You can not perform operations on the Encrypted columns directly. As to do any kind of operations you need an encryption key, in this case it is Column Encryption key.

When you look for column Encryption Key, you can find it under the "Security -> Always Encrypted Keys -> Column Encryption Keys". However, this column encryption key can not function independently and it is itself encrypted with "Column Master Key" present in the "Column Master Keys" section.

Normally when DBA's cerate the "Column Master Keys" they either use Thumbprint of existing certificates or create a new Certificate. But after it's creation and while deploying in the live environment, they delete the Certificate from the certificate store.

So that means as soon as they lock the table columns they remove the keys and keep it separately. Now this certificate can be used by the Web Developers while querying the DB and will be installed on the Web Server.

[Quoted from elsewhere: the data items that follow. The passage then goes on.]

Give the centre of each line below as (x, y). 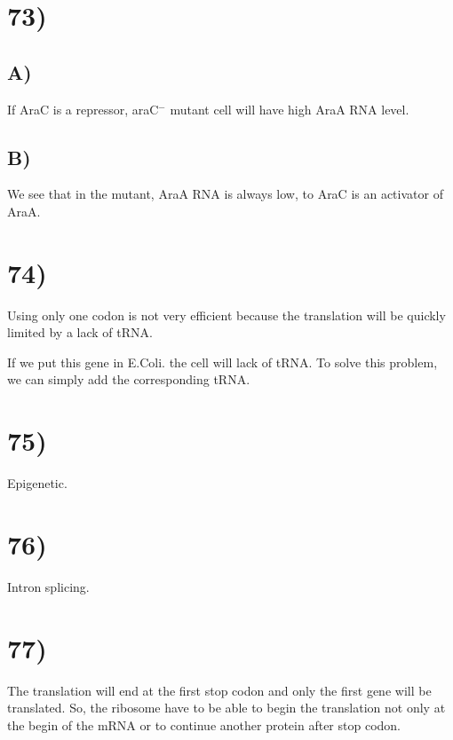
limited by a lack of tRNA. (80, 332)
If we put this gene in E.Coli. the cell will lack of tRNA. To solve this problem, (223, 362)
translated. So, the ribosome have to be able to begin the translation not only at (226, 708)
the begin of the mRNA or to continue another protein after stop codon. (204, 724)
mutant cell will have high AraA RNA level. (290, 109)
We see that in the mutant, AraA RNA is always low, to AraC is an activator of (225, 194)
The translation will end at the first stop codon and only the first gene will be (219, 690)
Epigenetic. (37, 483)
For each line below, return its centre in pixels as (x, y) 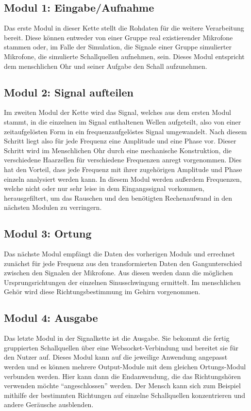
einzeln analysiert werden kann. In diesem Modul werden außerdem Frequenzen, (123, 179)
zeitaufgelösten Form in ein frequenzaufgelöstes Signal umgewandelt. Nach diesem (125, 131)
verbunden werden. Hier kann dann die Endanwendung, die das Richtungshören (123, 376)
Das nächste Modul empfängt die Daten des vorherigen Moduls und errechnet (119, 254)
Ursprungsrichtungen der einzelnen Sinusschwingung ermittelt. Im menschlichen (122, 282)
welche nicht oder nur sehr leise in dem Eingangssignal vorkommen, (104, 188)
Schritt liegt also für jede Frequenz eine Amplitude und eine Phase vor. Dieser (120, 141)
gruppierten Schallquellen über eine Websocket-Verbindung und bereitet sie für (121, 347)
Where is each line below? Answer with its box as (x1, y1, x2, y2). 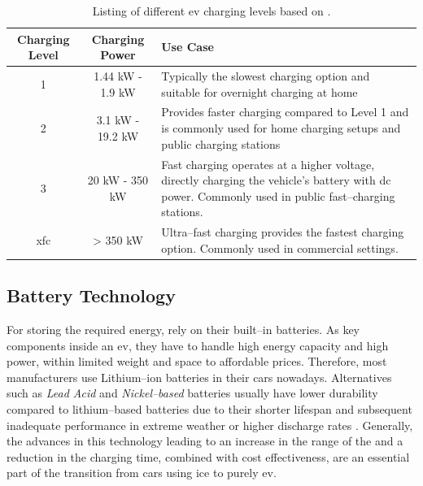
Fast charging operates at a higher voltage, (161, 155, 375, 172)
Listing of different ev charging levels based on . (92, 2, 331, 19)
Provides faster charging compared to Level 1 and (161, 103, 409, 120)
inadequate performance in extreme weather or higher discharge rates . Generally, (7, 416, 413, 433)
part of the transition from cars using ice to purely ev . (7, 464, 277, 481)
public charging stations (161, 135, 281, 152)
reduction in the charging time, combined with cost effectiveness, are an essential (7, 448, 410, 465)
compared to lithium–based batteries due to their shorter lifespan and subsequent (7, 400, 412, 417)
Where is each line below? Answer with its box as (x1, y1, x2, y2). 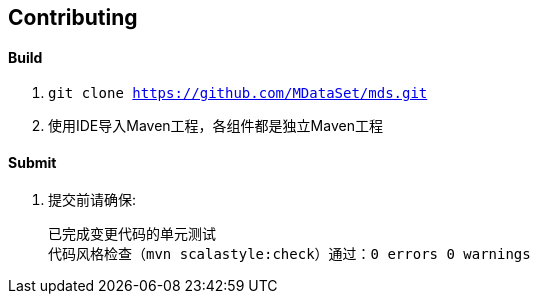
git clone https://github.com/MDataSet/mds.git (48, 85, 428, 102)
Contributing (8, 5, 138, 30)
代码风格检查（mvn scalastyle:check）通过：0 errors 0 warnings (48, 246, 531, 263)
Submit (8, 153, 57, 171)
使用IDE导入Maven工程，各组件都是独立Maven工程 (48, 117, 383, 135)
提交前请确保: (48, 191, 137, 209)
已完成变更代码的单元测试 (48, 226, 216, 243)
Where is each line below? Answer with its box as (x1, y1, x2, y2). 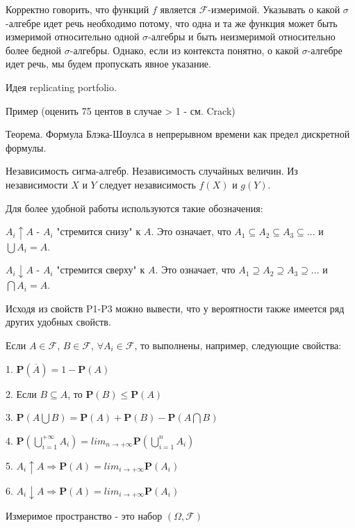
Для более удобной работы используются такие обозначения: (6, 200, 263, 215)
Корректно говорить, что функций (6, 2, 149, 16)
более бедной (6, 42, 62, 57)
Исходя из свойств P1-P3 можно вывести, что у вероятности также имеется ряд (6, 301, 345, 315)
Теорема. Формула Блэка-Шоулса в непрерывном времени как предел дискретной (6, 127, 350, 141)
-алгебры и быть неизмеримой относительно (148, 29, 336, 44)
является (160, 2, 196, 16)
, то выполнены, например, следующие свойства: (134, 337, 342, 352)
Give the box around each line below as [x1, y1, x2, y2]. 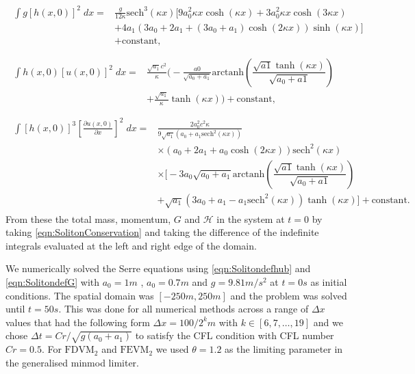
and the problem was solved [230, 288, 347, 302]
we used [155, 342, 189, 356]
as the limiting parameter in [225, 342, 343, 356]
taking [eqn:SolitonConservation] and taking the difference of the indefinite [5, 225, 319, 239]
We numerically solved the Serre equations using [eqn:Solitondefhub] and [5, 261, 311, 276]
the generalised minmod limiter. [5, 355, 139, 369]
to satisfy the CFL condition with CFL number [135, 328, 334, 343]
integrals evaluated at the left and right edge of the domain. [5, 238, 257, 252]

Column Master Key is used to encrypt the Column Encryption Key which in turn encrypts the columns.

So, what you can do here is as follows.

1. Write a Stored Procedure for inserting or updating values in encrypted columns.
2. Write a .net Web API to call that procedure.
3. Install the certificate having thumbprint of the Certificate which was used to create the Column Master Key on the server where Web API will be deployed.
4. call the API from other web applications or from Postman.

Alternatively, If you insist on doing it using SSMS then you should be having the Certificate with which the Column Master Key was created installed on that machine for that user. Then you need to connect the database using Additional Connection Parameters as "Column Encryption Setting = Enabled" And then calling the stored procedure from query window by declaring the variables and values to be passed in the single line. Follow below link for more information on this approach.

Inserting and Updating to Encrypted columns using SSMS

Hopefully, this resolves your problem.